> TASK MATERIAL
- - -

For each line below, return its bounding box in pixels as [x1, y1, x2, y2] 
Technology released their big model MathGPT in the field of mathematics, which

- - -

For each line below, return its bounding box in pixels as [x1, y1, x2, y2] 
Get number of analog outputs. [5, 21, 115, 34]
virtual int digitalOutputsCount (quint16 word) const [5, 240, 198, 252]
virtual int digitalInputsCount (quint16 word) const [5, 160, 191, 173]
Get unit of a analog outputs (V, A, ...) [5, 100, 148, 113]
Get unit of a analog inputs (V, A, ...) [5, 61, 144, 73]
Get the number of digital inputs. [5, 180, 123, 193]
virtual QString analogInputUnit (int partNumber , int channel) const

- - -

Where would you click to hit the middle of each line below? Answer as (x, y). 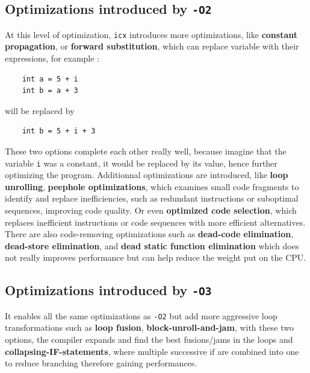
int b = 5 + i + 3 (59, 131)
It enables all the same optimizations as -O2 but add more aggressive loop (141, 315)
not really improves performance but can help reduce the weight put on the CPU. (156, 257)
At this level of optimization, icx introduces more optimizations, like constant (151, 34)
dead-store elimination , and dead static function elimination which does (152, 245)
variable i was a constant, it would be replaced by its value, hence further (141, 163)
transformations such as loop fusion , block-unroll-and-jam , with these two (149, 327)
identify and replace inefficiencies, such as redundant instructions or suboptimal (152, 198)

- - -

> TASK BRIEF
Your answer should be the lines above from the one containing "int b = 5 + i + 3 (59, 131)" through the one containing "transformations such as", copied exactly and with both ends kept.

> SOLVED EXERCISE
int b = 5 + i + 3 (59, 131)
It enables all the same optimizations as -O2 but add more aggressive loop (141, 315)
not really improves performance but can help reduce the weight put on the CPU. (156, 257)
At this level of optimization, icx introduces more optimizations, like constant (151, 34)
dead-store elimination , and dead static function elimination which does (152, 245)
variable i was a constant, it would be replaced by its value, hence further (141, 163)
transformations such as loop fusion , block-unroll-and-jam , with these two (149, 327)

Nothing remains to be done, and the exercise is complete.